> [What the task asks]:
Repeat each record below exactly, dropping the pictures.

> [Stored data]:
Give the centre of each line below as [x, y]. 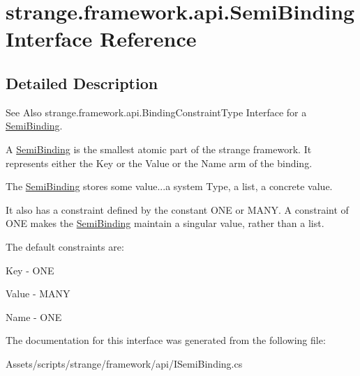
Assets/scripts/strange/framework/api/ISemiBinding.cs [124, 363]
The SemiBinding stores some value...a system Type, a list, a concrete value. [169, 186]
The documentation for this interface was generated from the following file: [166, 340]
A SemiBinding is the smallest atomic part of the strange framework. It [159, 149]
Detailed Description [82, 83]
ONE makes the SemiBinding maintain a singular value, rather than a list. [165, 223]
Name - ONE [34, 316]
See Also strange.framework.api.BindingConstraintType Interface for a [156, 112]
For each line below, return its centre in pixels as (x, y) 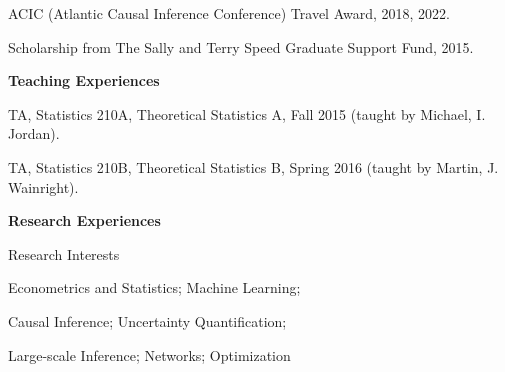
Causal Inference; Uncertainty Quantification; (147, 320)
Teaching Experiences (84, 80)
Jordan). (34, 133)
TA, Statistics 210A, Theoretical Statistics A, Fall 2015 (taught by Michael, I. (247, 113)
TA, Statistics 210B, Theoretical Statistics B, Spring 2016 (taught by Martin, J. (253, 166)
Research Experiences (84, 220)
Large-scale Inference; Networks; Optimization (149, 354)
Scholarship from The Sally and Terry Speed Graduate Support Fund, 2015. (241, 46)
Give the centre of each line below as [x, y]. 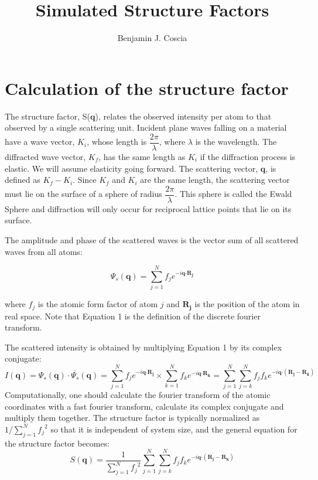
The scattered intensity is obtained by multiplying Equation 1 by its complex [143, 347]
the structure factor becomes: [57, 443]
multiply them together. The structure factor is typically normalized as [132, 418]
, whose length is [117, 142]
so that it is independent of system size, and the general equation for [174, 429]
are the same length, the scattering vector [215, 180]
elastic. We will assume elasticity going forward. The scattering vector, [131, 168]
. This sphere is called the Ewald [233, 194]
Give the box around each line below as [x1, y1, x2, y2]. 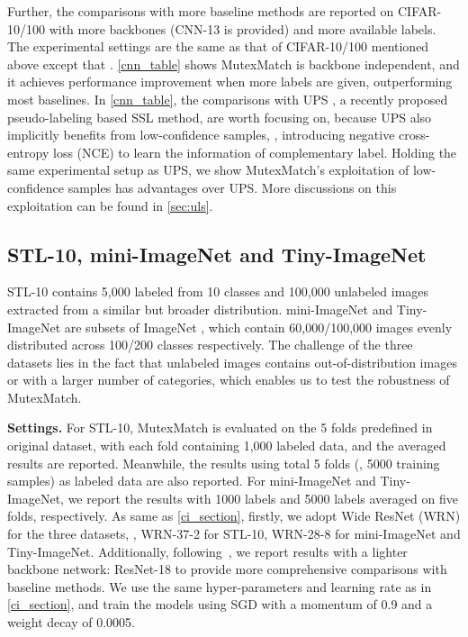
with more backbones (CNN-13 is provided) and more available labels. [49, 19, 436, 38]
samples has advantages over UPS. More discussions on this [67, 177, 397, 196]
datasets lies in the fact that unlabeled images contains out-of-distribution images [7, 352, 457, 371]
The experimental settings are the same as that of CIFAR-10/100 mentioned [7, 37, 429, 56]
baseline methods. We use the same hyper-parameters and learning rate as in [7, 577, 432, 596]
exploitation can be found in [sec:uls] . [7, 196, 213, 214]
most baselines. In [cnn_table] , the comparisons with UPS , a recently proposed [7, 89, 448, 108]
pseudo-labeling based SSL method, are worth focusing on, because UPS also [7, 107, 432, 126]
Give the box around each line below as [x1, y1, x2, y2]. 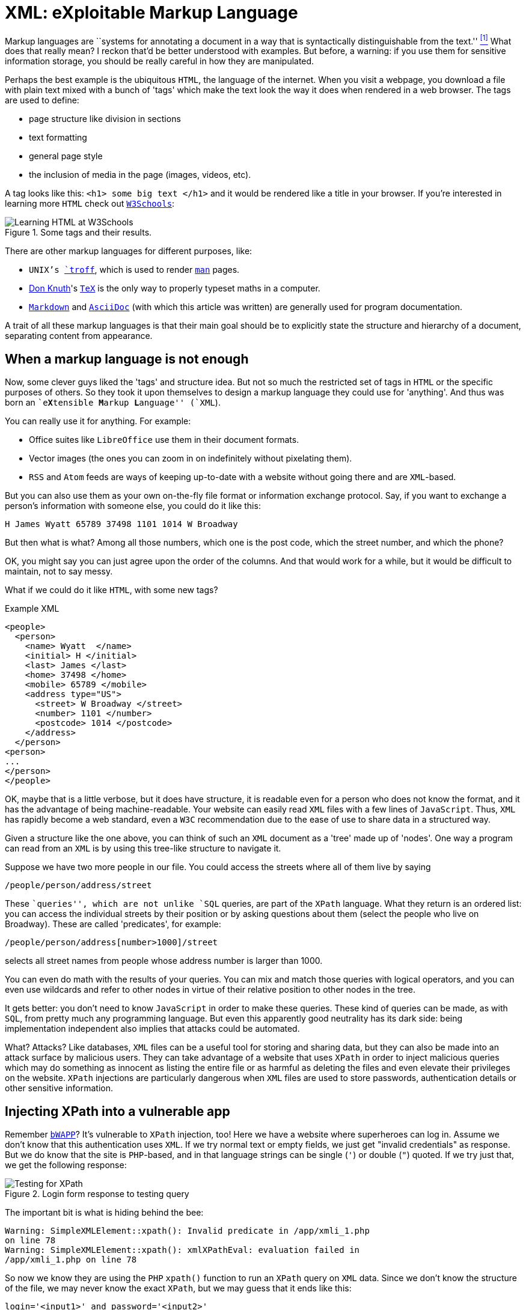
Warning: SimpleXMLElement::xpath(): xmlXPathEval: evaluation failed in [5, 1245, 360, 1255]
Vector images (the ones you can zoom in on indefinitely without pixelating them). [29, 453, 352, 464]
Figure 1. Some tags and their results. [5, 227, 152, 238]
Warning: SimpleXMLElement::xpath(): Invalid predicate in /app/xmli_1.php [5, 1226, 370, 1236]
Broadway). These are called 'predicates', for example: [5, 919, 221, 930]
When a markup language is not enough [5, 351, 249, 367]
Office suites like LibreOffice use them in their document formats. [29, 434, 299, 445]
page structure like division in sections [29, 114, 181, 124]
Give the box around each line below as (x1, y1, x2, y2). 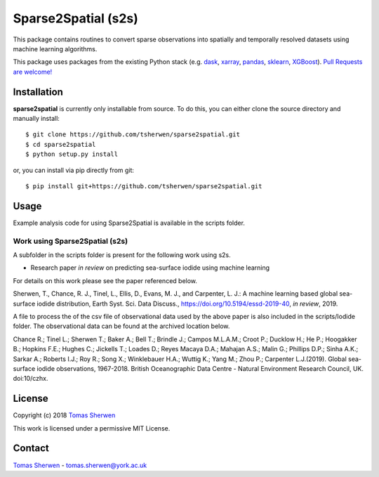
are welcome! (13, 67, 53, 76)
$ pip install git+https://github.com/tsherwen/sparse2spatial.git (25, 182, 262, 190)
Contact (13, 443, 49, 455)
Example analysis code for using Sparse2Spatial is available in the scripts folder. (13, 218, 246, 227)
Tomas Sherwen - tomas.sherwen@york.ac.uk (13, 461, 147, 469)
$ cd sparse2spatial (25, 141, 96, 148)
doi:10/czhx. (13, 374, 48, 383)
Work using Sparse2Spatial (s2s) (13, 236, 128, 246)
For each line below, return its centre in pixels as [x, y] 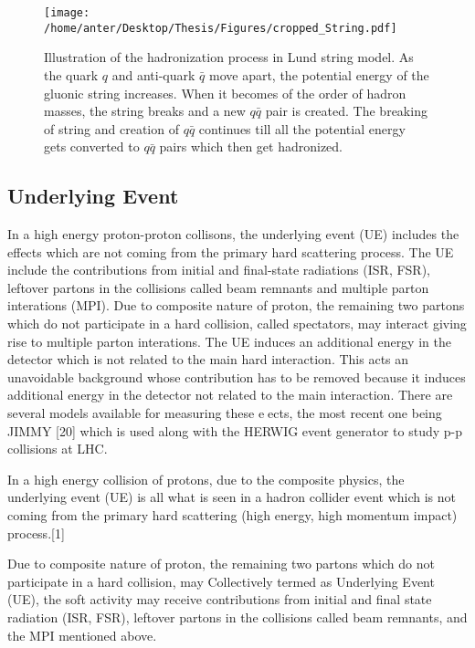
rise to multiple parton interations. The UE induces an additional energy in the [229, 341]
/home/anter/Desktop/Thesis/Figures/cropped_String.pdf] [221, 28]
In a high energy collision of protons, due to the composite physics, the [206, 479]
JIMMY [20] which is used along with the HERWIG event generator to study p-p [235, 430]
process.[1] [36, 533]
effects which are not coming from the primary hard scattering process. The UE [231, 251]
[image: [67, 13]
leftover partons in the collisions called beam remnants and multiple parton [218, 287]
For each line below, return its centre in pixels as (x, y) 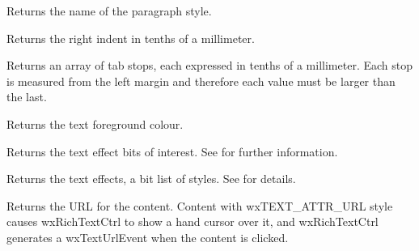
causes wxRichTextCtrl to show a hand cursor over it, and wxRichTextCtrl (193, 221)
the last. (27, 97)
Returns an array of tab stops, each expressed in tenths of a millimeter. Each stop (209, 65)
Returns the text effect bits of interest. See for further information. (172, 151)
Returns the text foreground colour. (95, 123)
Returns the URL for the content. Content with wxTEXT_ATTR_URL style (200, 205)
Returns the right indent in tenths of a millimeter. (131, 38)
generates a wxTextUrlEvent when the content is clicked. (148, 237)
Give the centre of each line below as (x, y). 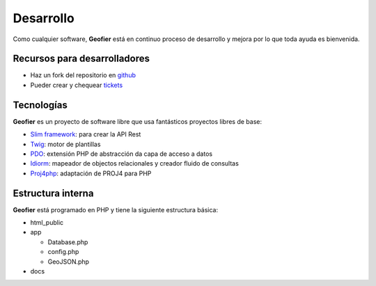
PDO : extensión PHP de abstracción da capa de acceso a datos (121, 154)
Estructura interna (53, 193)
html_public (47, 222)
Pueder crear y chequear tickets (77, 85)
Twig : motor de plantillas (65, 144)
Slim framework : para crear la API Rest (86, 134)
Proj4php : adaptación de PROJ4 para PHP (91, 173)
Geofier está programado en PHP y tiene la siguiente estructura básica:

> [Output]:
Give the centre of each line below as [x, y]. 
Assets/scripts/strange/framework/api/ISemiBinding.cs [124, 363]
The SemiBinding stores some value...a system Type, a list, a concrete value. [169, 186]
The documentation for this interface was generated from the following file: [166, 340]
A SemiBinding is the smallest atomic part of the strange framework. It [159, 149]
Detailed Description [82, 83]
ONE makes the SemiBinding maintain a singular value, rather than a list. [165, 223]
Name - ONE [34, 316]
See Also strange.framework.api.BindingConstraintType Interface for a [156, 112]
For each line below, return its centre in pixels as (x, y) 
Causal Inference; Uncertainty Quantification; (147, 320)
Teaching Experiences (84, 80)
Jordan). (34, 133)
TA, Statistics 210A, Theoretical Statistics A, Fall 2015 (taught by Michael, I. (247, 113)
TA, Statistics 210B, Theoretical Statistics B, Spring 2016 (taught by Martin, J. (253, 166)
Research Experiences (84, 220)
Large-scale Inference; Networks; Optimization (149, 354)
Scholarship from The Sally and Terry Speed Graduate Support Fund, 2015. (241, 46)
Give the centre of each line below as [x, y]. 
The scattered intensity is obtained by multiplying Equation 1 by its complex [143, 347]
the structure factor becomes: [57, 443]
multiply them together. The structure factor is typically normalized as [132, 418]
, whose length is [117, 142]
so that it is independent of system size, and the general equation for [174, 429]
are the same length, the scattering vector [215, 180]
elastic. We will assume elasticity going forward. The scattering vector, [131, 168]
. This sphere is called the Ewald [233, 194]
Give the box around each line below as [x1, y1, x2, y2]. 
with more backbones (CNN-13 is provided) and more available labels. [49, 19, 436, 38]
samples has advantages over UPS. More discussions on this [67, 177, 397, 196]
datasets lies in the fact that unlabeled images contains out-of-distribution images [7, 352, 457, 371]
The experimental settings are the same as that of CIFAR-10/100 mentioned [7, 37, 429, 56]
baseline methods. We use the same hyper-parameters and learning rate as in [7, 577, 432, 596]
exploitation can be found in [sec:uls] . [7, 196, 213, 214]
most baselines. In [cnn_table] , the comparisons with UPS , a recently proposed [7, 89, 448, 108]
pseudo-labeling based SSL method, are worth focusing on, because UPS also [7, 107, 432, 126]
Give the box around each line below as [x1, y1, x2, y2]. 
Warning: SimpleXMLElement::xpath(): xmlXPathEval: evaluation failed in [5, 1245, 360, 1255]
Vector images (the ones you can zoom in on indefinitely without pixelating them). [29, 453, 352, 464]
Figure 1. Some tags and their results. [5, 227, 152, 238]
Warning: SimpleXMLElement::xpath(): Invalid predicate in /app/xmli_1.php [5, 1226, 370, 1236]
Broadway). These are called 'predicates', for example: [5, 919, 221, 930]
When a markup language is not enough [5, 351, 249, 367]
Office suites like LibreOffice use them in their document formats. [29, 434, 299, 445]
page structure like division in sections [29, 114, 181, 124]
Give the box around each line below as (x1, y1, x2, y2). 
are welcome! (13, 67, 53, 76)
$ pip install git+https://github.com/tsherwen/sparse2spatial.git (25, 182, 262, 190)
Contact (13, 443, 49, 455)
Example analysis code for using Sparse2Spatial is available in the scripts folder. (13, 218, 246, 227)
Tomas Sherwen - tomas.sherwen@york.ac.uk (13, 461, 147, 469)
$ cd sparse2spatial (25, 141, 96, 148)
doi:10/czhx. (13, 374, 48, 383)
Work using Sparse2Spatial (s2s) (13, 236, 128, 246)
For each line below, return its centre in pixels as [x, y] 
rise to multiple parton interations. The UE induces an additional energy in the [229, 341]
/home/anter/Desktop/Thesis/Figures/cropped_String.pdf] [221, 28]
In a high energy collision of protons, due to the composite physics, the [206, 479]
JIMMY [20] which is used along with the HERWIG event generator to study p-p [235, 430]
process.[1] [36, 533]
effects which are not coming from the primary hard scattering process. The UE [231, 251]
[image: [67, 13]
leftover partons in the collisions called beam remnants and multiple parton [218, 287]
For each line below, return its centre in pixels as (x, y) 
causes wxRichTextCtrl to show a hand cursor over it, and wxRichTextCtrl (193, 221)
the last. (27, 97)
Returns an array of tab stops, each expressed in tenths of a millimeter. Each stop (209, 65)
Returns the text effect bits of interest. See for further information. (172, 151)
Returns the text foreground colour. (95, 123)
Returns the URL for the content. Content with wxTEXT_ATTR_URL style (200, 205)
Returns the right indent in tenths of a millimeter. (131, 38)
generates a wxTextUrlEvent when the content is clicked. (148, 237)
Give the centre of each line below as (x, y). 
PDO : extensión PHP de abstracción da capa de acceso a datos (121, 154)
Estructura interna (53, 193)
html_public (47, 222)
Pueder crear y chequear tickets (77, 85)
Twig : motor de plantillas (65, 144)
Slim framework : para crear la API Rest (86, 134)
Proj4php : adaptación de PROJ4 para PHP (91, 173)
Geofier está programado en PHP y tiene la siguiente estructura básica:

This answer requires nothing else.